<<<<

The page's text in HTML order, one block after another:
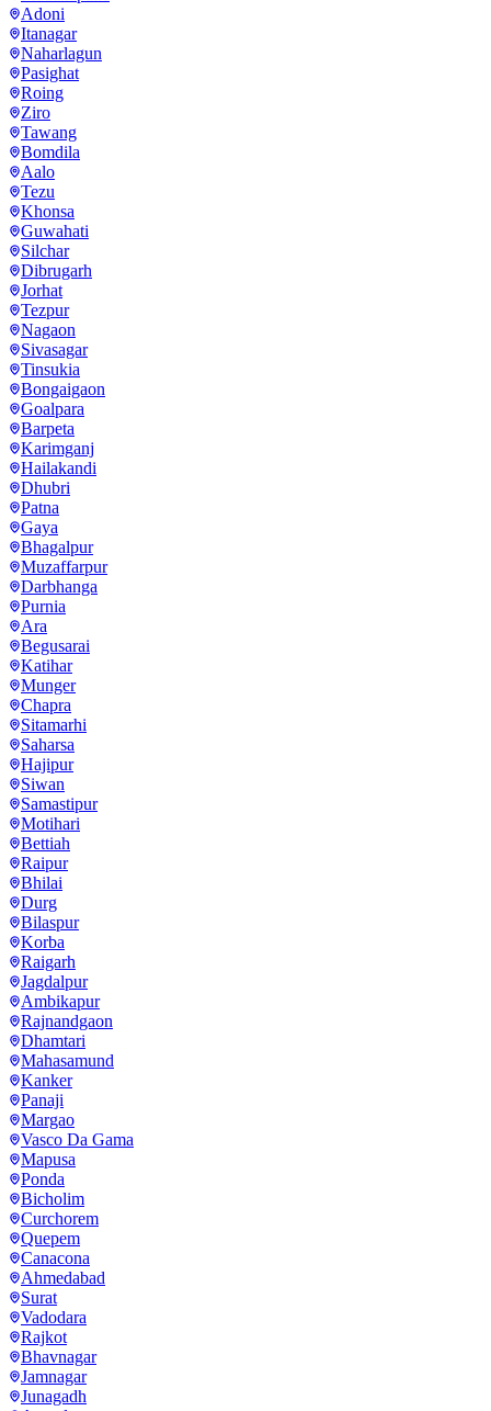
Adoni
Itanagar
Naharlagun
Pasighat
Roing
Ziro
Tawang
Bomdila
Aalo
Tezu
Khonsa
Guwahati
Silchar
Dibrugarh
Jorhat
Tezpur
Nagaon
Sivasagar
Tinsukia
Bongaigaon
Goalpara
Barpeta
Karimganj
Hailakandi
Dhubri
Patna
Gaya
Bhagalpur
Muzaffarpur
Darbhanga
Purnia
Ara
Begusarai
Katihar
Munger
Chapra
Sitamarhi
Saharsa
Hajipur
Siwan
Samastipur
Motihari
Bettiah
Raipur
Bhilai
Durg
Bilaspur
Korba
Raigarh
Jagdalpur
Ambikapur
Rajnandgaon
Dhamtari
Mahasamund
Kanker
Panaji
Margao
Vasco Da Gama
Mapusa
Ponda
Bicholim
Curchorem
Quepem
Canacona
Ahmedabad
Surat
Vadodara
Rajkot
Bhavnagar
Jamnagar
Junagadh
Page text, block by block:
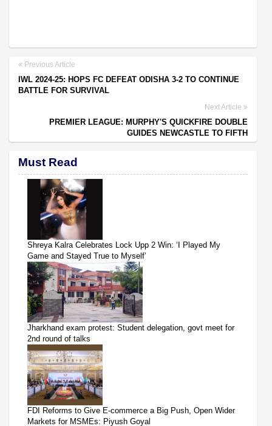
Previous Article
IWL 2024-25: HOPS FC DEFEAT ODISHA 3-2 TO CONTINUE
BATTLE FOR SURVIVAL
Next Article
PREMIER LEAGUE: MURPHY'S QUICKFIRE DOUBLE
GUIDES NEWCASTLE TO FIFTH
Must Read
Shreya Kalra Celebrates Lock Upp 2 Win: ‘I Played My
Game and Stayed True to Myself’
Jharkhand exam protest: Student delegation, govt meet for
2nd round of talks
FDI Reforms to Give E-commerce a Big Push, Open Wider
Markets for MSMEs: Piyush Goyal
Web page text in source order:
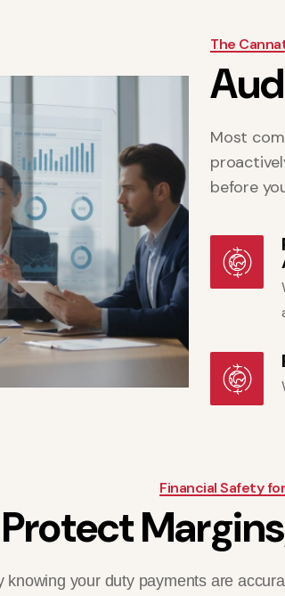
The
Aud
Most
before
Financial Safety
ProtectMargins
knowing your duty payments are
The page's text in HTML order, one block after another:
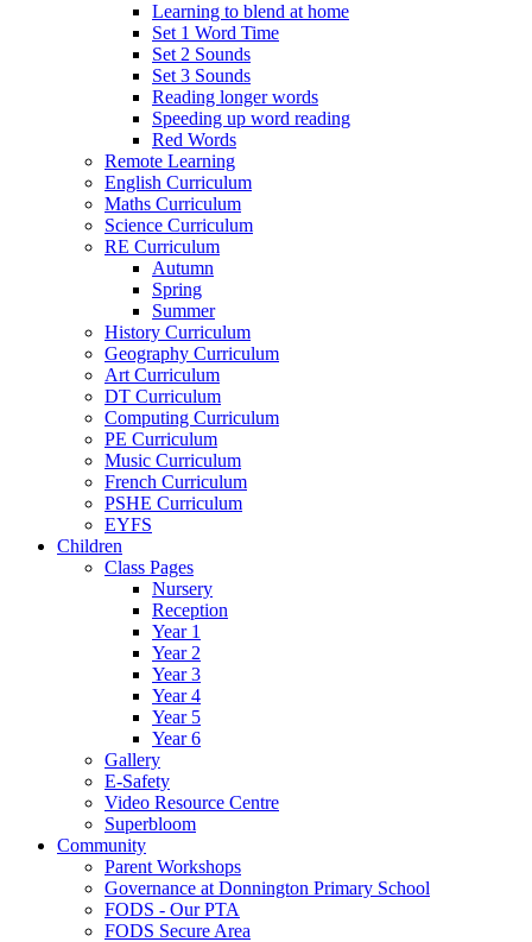
Learning to blend at home
Set 1 Word Time
Set 2 Sounds
Set 3 Sounds
Reading longer words
Speeding up word reading
Red Words
Remote Learning
English Curriculum
Maths Curriculum
Science Curriculum
RE Curriculum
Autumn
Spring
Summer
History Curriculum
Geography Curriculum
Art Curriculum
DT Curriculum
Computing Curriculum
PE Curriculum
Music Curriculum
French Curriculum
PSHE Curriculum
EYFS
Children
Class Pages
Nursery
Reception
Year 1
Year 2
Year 3
Year 4
Year 5
Year 6
Gallery
E-Safety
Video Resource Centre
Superbloom
Community
Parent Workshops
Governance at Donnington Primary School
FODS - Our PTA
FODS Secure Area
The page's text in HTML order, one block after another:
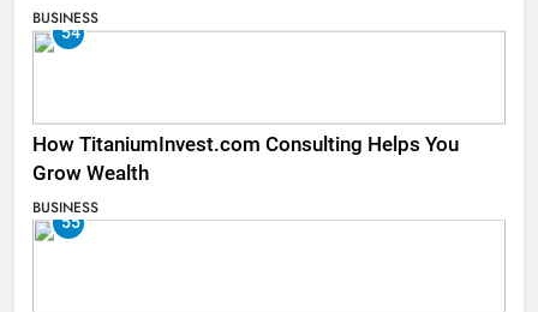
BUSINESS
54
How TitaniumInvest.com Consulting Helps You
Grow Wealth
BUSINESS
55
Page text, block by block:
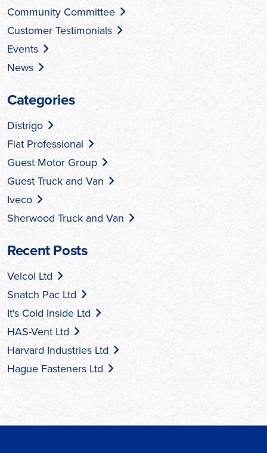
Community Committee
Customer Testimonials
Events
News
Categories
Distrigo
Fiat Professional
Guest Motor Group
Guest Truck and Van
Iveco
Sherwood Truck and Van
Recent Posts
Velcol Ltd
Snatch Pac Ltd
It's Cold Inside Ltd
HAS-Vent Ltd
Harvard Industries Ltd
Hague Fasteners Ltd
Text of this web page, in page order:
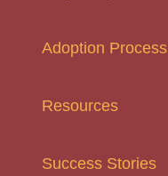
Adoption Process
Resources
Success Stories
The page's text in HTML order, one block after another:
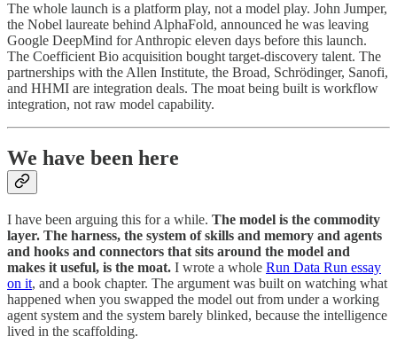
The whole launch is a platform play, not a model play. John Jumper,
the Nobel laureate behind AlphaFold, announced he was leaving
Google DeepMind for Anthropic eleven days before this launch.
The Coefficient Bio acquisition bought target-discovery talent. The
partnerships with the Allen Institute, the Broad, Schrödinger, Sanofi,
and HHMI are integration deals. The moat being built is workflow
integration, not raw model capability.
We have been here
I have been arguing this for a while. The model is the commodity
layer. The harness, the system of skills and memory and agents
and hooks and connectors that sits around the model and
makes it useful, is the moat. I wrote a whole Run Data Run essay
on it, and a book chapter. The argument was built on watching what
happened when you swapped the model out from under a working
agent system and the system barely blinked, because the intelligence
lived in the scaffolding.
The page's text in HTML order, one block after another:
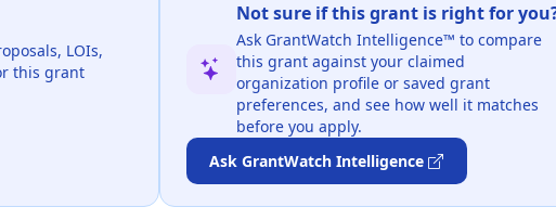
LOIs,
this grant
Not sure if this grant is right for
Ask GrantWatch Intelligence™ to compare
this grant against your claimed
organization profile or saved grant
preferences, and see how well it matches
before you apply.
Ask GrantWatch Intelligence
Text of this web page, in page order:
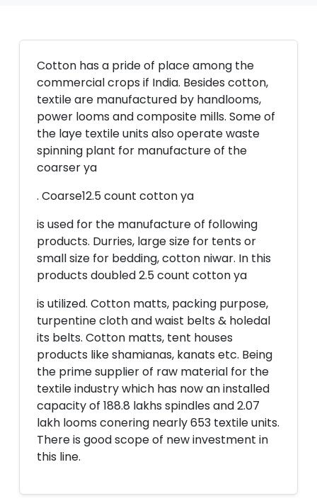
Cotton has a pride of place among the
commercial crops if India. Besides cotton,
textile are manufactured by handlooms,
power looms and composite mills. Some of
the laye textile units also operate waste
spinning plant for manufacture of the
coarser ya
. Coarse12.5 count cotton ya
is used for the manufacture of following
products. Durries, large size for tents or
small size for bedding, cotton niwar. In this
products doubled 2.5 count cotton ya
is utilized. Cotton matts, packing purpose,
turpentine cloth and waist belts & holedal
its belts. Cotton matts, tent houses
products like shamianas, kanats etc. Being
the prime supplier of raw material for the
textile industry which has now an installed
capacity of 188.8 lakhs spindles and 2.07
lakh looms conering nearly 653 textile units.
There is good scope of new investment in
this line.
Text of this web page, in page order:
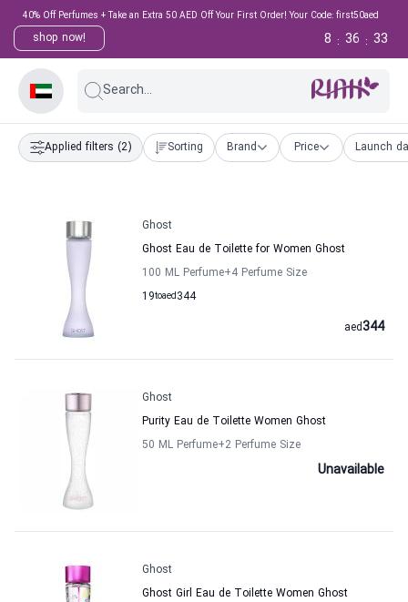
40% Off Perfumes + Take an Extra 50 AED Off Your First Order! Your Code: first50aed
shop now! 32
:
36
:
8
Search...
Applied filters (2) Sorting Brand Price Launch
Ghost
Ghost Eau de Toilette for Women Ghost
100 ML Perfume+4 Perfume Size
19to 344
aed
344
aed
Ghost
Purity Eau de Toilette Women Ghost
50 ML Perfume+2 Perfume Size
Unavailable
Ghost
Ghost Girl Eau de Toilette Women Ghost
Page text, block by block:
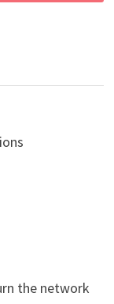
the network
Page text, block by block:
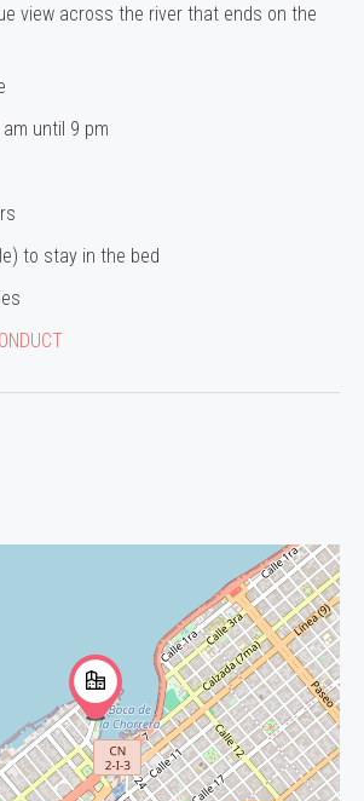
view across the river that ends on the
until 9 pm
to stay in the bed
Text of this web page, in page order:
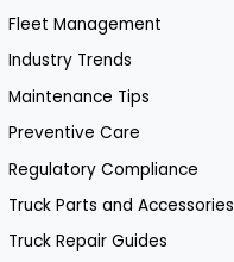
Fleet Management
Industry Trends
Maintenance Tips
Preventive Care
Regulatory Compliance
Truck Parts and Accessories
Truck Repair Guides
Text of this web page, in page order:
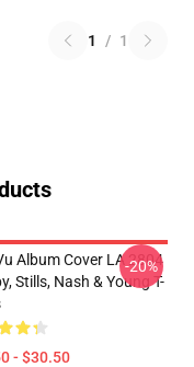
1 / 1
Album Cover LA 2804
Stills, Nash & Young T-
- $30.50
-20%
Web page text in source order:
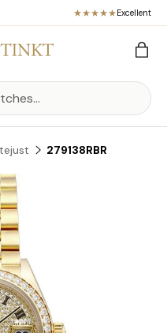
Excellent
Bag
279138RBR
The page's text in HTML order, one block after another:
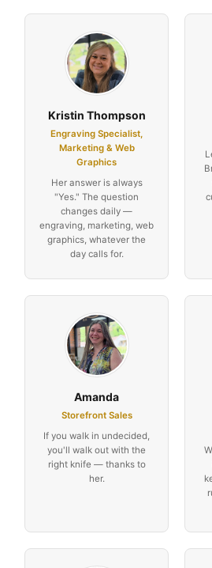
Kristin Thompson
Engraving Specialist,
Marketing & Web
Graphics
Her answer is always
"Yes." The question
changes daily —
engraving, marketing, web
graphics, whatever the
day calls for.
Amanda
Storefront Sales
If you walk in undecided,
you'll walk out with the
right knife — thanks to
her.

>>>>

**Assigned task**. Please return all lines in the material above that include the word "right".

**Response to this task**.
Not sure if this grant is right for
right knife — thanks to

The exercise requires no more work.